Le gouvernement examinera attentivement les violations de la loi jusqu'à présent et, en fonction de leurs qualifications juridiques, prendra les mesures nécessaires sur la base de la législation basée sur”, dit le chef de l'exécutif licencié dans sa lettre à la principale institution juridique du pays, Arta Ramen, du 23 avril 2020.
Il s'agit de l'hibernation que les députés du PDK ont adressée à la Cour constitutionnelle le 17 avril 2020 pour évaluer la constitutionnalité des décisions du ministère de la Santé concernant la limitation de la circulation des citoyens.

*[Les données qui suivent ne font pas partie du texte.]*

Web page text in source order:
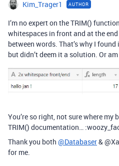
Kim_Trager1 AUTHOR
I’m no expert on the TRIM()
whitespaces in front and at the
between words. That’s why I
but didn’t deem it a solution. Or
You’re so right, not sure where my
TRIM() documentation…
Thank you both @Databaser&
for me.
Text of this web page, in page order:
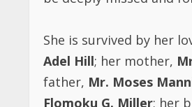
She is survived by her
Adel Hill ; her mother,
father, Mr. Moses
Flomoku G. Miller
; her
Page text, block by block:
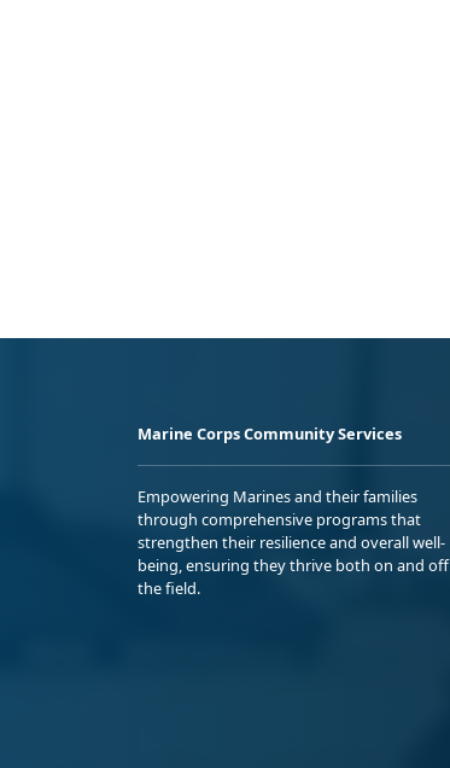
Marine Corps Community Services
Empowering Marines and their families
through comprehensive programs that
strengthen their resilience and overall well-
being, ensuring they thrive both on and off
the field.
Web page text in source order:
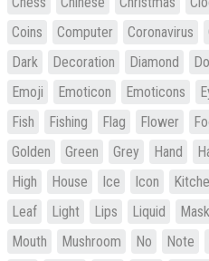
Coins
Computer Coronavirus
Dark
Decoration Diamond
Emoji
Emoticon Emoticons
Fish
Fishing Flag Flower
Golden
Green Grey Hand
High
House Ice Icon
Leaf
Light Lips Liquid Mask
Mouth
Mushroom No Note
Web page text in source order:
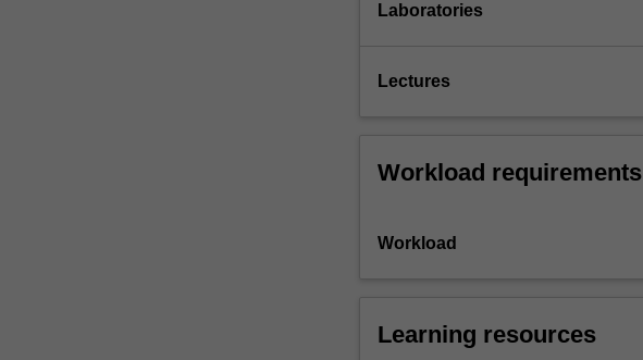
Laboratories
Lectures
Workload requirements
Workload
Learning resources
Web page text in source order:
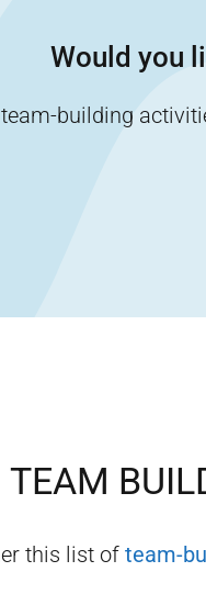
Would you
building
TEAM
this list of team-
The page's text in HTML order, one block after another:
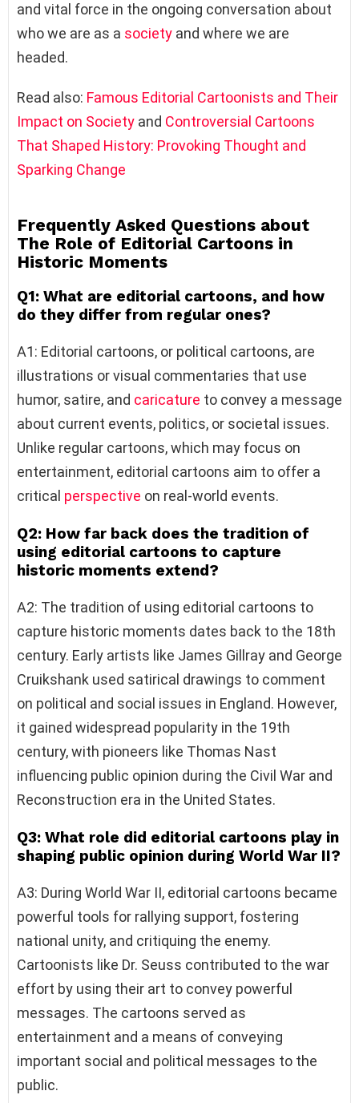
and vital force in the ongoing conversation about
who we are as a society and where we are
headed.
Read also: Famous Editorial Cartoonists and Their
Impact on Society and Controversial Cartoons
That Shaped History: Provoking Thought and
Sparking Change
Frequently Asked Questions about
The Role of Editorial Cartoons in
Historic Moments
Q1: What are editorial cartoons, and how
do they differ from regular ones?
A1: Editorial cartoons, or political cartoons, are
illustrations or visual commentaries that use
humor, satire, and caricature to convey a message
about current events, politics, or societal issues.
Unlike regular cartoons, which may focus on
entertainment, editorial cartoons aim to offer a
critical perspective on real-world events.
Q2: How far back does the tradition of
using editorial cartoons to capture
historic moments extend?
A2: The tradition of using editorial cartoons to
capture historic moments dates back to the 18th
century. Early artists like James Gillray and George
Cruikshank used satirical drawings to comment
on political and social issues in England. However,
it gained widespread popularity in the 19th
century, with pioneers like Thomas Nast
influencing public opinion during the Civil War and
Reconstruction era in the United States.
Q3: What role did editorial cartoons play in
shaping public opinion during World War II?
A3: During World War II, editorial cartoons became
powerful tools for rallying support, fostering
national unity, and critiquing the enemy.
Cartoonists like Dr. Seuss contributed to the war
effort by using their art to convey powerful
messages. The cartoons served as
entertainment and a means of conveying
important social and political messages to the
public.
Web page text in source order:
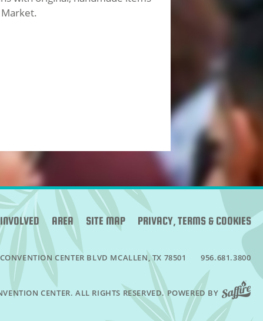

La décision du 13 avril 2020, présentée par le ministre de la Santé Arben Vitita, est entrée en vigueur deux jours plus tard, précisément le jour où le gouvernement du Kosovo a achevé le délai fixé par la Cour constitutionnelle, qui, plusieurs semaines plus tôt, le 31 mars de cette année, avait estimé que la décision du gouvernement du Kosovo, le 23 mars 2020, de limiter la libre circulation des citoyens n'était pas conforme à la Constitution et qu'elle était déclarée invalide.
La Cour avait conclu que la définition des droits et libertés fondamentaux ne pouvait devenir “que par la loi” de l'Assemblée de la République du Kosovo”. La décision constitutionnelle est entrée en vigueur le 13 avril de cette année, date limite fixée par ce tribunal lui-même.